With Apple's Siri, A Romance Gone Sour - nickbilton
http://bits.blogs.nytimes.com/2012/07/15/with-apple%E2%80%99s-siri-a-romance-gone-sour/
Although it was love at first sound, I'm publicly breaking up with Siri.
======
cheald
> Side-by-side comparisons, in videos posted on YouTube, give the upstart from
> Google the advantage.

I'm not sure why people think Google Voice Search is the "upstart" here; it's
been available on Android far longer than Siri's been on iOS. It just doesn't
have a cute little persona and marketing team behind it.

Google's been doing voice recognition and search for a number of years now
(Google Voice anyone?), and are market leaders in search with good reason.
It's neither news nor surprising that Google's offering trumps Apple's.
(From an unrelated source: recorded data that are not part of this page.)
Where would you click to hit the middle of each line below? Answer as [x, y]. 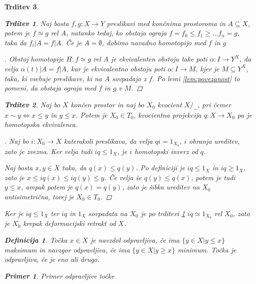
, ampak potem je [47, 187]
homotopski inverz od [166, 151]
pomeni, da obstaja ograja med [50, 88]
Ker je [14, 213]
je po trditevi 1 [163, 213]
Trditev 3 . [22, 6]
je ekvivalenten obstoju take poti [159, 59]
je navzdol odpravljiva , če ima [135, 240]
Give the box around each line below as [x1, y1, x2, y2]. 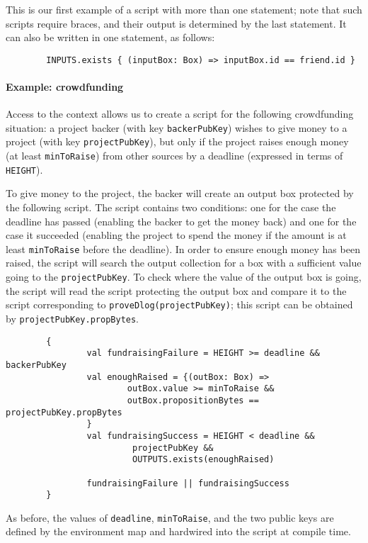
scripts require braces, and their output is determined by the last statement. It [6, 16, 347, 30]
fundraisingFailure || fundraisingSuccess [86, 478, 289, 488]
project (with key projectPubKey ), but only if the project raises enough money [6, 134, 349, 149]
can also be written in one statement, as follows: [6, 30, 215, 45]
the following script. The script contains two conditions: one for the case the [6, 200, 336, 215]
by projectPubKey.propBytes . [6, 310, 139, 325]
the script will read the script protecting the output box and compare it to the [6, 283, 347, 298]
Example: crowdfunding [6, 79, 124, 94]
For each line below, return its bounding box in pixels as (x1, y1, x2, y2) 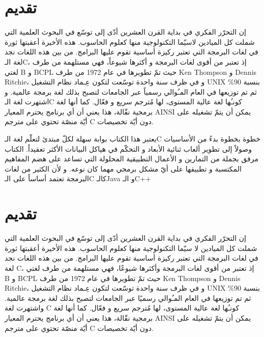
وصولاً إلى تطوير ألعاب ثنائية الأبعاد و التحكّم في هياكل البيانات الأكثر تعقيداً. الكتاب (5, 143, 252, 154)
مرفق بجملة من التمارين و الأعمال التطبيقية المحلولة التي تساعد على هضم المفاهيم (5, 153, 258, 164)
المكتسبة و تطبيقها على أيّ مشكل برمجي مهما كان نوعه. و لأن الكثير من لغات (5, 163, 242, 174)
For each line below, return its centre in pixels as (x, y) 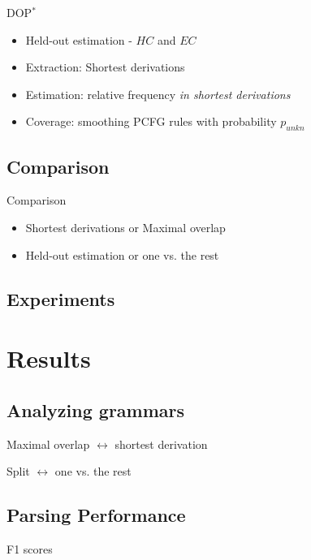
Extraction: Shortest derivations (105, 67)
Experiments (61, 298)
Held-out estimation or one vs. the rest (122, 254)
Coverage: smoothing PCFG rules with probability (151, 121)
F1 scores (30, 548)
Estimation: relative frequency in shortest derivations (158, 94)
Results (49, 358)
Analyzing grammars (96, 409)
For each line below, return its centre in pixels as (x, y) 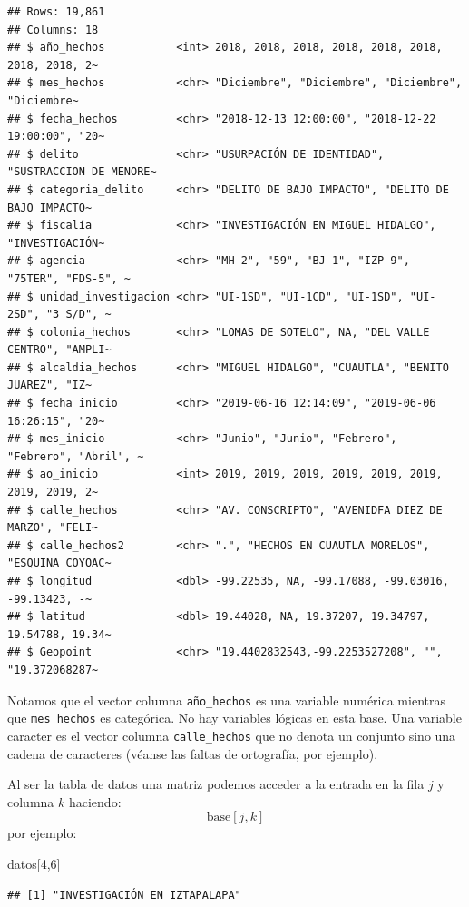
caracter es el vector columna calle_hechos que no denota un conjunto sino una (232, 735)
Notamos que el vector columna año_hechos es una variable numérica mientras (226, 700)
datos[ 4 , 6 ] (34, 863)
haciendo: (95, 801)
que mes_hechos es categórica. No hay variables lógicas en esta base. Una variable (234, 718)
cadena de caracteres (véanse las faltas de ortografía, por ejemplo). (193, 753)
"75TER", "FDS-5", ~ (69, 278)
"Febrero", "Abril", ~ (76, 456)
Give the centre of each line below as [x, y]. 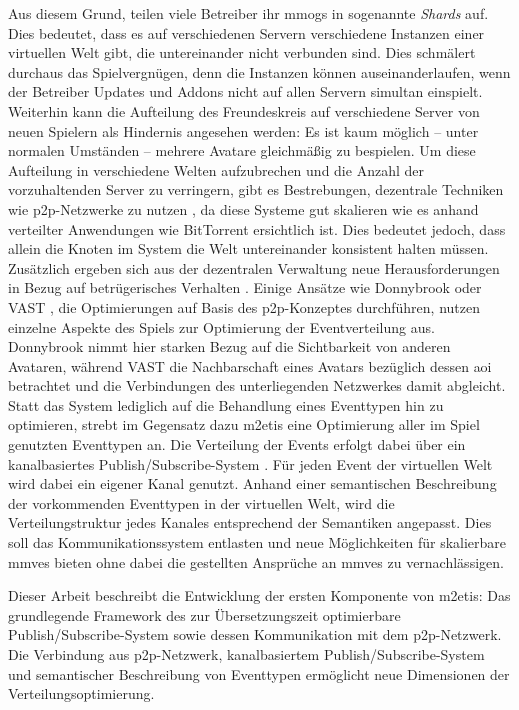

What this really demonstrates is the power of the Apple marketing machine.
They have people believing that they practically invented the mobile voice
search, and have firmly associated in peoples' heads it with an
anthropomorphized character, which makes the experience more relatable and
easier to write about. Now that people are discovering that it's not all the
marketers cracked it up to be, they're discovering that companies who actually
have this technology as a core competency do it faster and better, but Siri
has served its purpose - it sold iPhones, and gave iPhone owners a jolt of
that Apple experience that keeps them coming back for more.